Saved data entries
------------------------------------------------------------

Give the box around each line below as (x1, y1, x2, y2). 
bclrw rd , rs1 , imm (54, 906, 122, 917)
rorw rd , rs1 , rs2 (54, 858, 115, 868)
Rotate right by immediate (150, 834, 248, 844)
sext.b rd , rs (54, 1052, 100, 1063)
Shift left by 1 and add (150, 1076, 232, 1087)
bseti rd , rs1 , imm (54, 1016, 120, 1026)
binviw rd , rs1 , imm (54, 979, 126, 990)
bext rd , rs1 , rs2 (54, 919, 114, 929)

------------------------------------------------------------

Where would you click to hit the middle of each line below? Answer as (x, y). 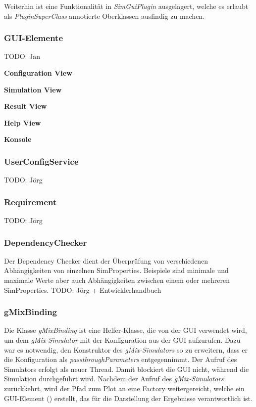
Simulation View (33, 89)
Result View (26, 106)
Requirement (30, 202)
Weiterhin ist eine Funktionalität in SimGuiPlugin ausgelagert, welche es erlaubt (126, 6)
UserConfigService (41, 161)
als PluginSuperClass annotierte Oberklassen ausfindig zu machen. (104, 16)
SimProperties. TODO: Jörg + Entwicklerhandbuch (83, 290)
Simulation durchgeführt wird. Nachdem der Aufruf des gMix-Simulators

------------------------------------------------------------

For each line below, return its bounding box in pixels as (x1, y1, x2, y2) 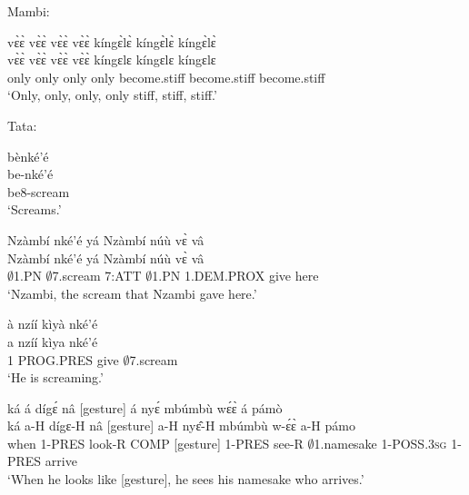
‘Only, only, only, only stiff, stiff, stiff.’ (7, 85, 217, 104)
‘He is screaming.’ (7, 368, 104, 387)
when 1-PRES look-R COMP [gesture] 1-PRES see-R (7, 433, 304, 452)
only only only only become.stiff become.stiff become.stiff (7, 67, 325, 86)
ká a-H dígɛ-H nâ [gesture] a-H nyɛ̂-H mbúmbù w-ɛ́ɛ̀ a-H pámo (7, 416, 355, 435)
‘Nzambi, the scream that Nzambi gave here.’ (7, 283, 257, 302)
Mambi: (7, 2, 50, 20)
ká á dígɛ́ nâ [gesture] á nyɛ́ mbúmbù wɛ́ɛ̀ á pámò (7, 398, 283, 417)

------------------------------------------------------------

What to do
Reproduce exactly the lines above that run from the one with "Where would you" to the one with "Simulation durchgeführt wird.", both included, leaving pictures out.

Result of the task
Where would you click to hit the middle of each line below? Answer as (x, y). 
Simulation View (33, 89)
Result View (26, 106)
Requirement (30, 202)
Weiterhin ist eine Funktionalität in SimGuiPlugin ausgelagert, welche es erlaubt (126, 6)
UserConfigService (41, 161)
als PluginSuperClass annotierte Oberklassen ausfindig zu machen. (104, 16)
SimProperties. TODO: Jörg + Entwicklerhandbuch (83, 290)
Simulation durchgeführt wird. Nachdem der Aufruf des gMix-Simulators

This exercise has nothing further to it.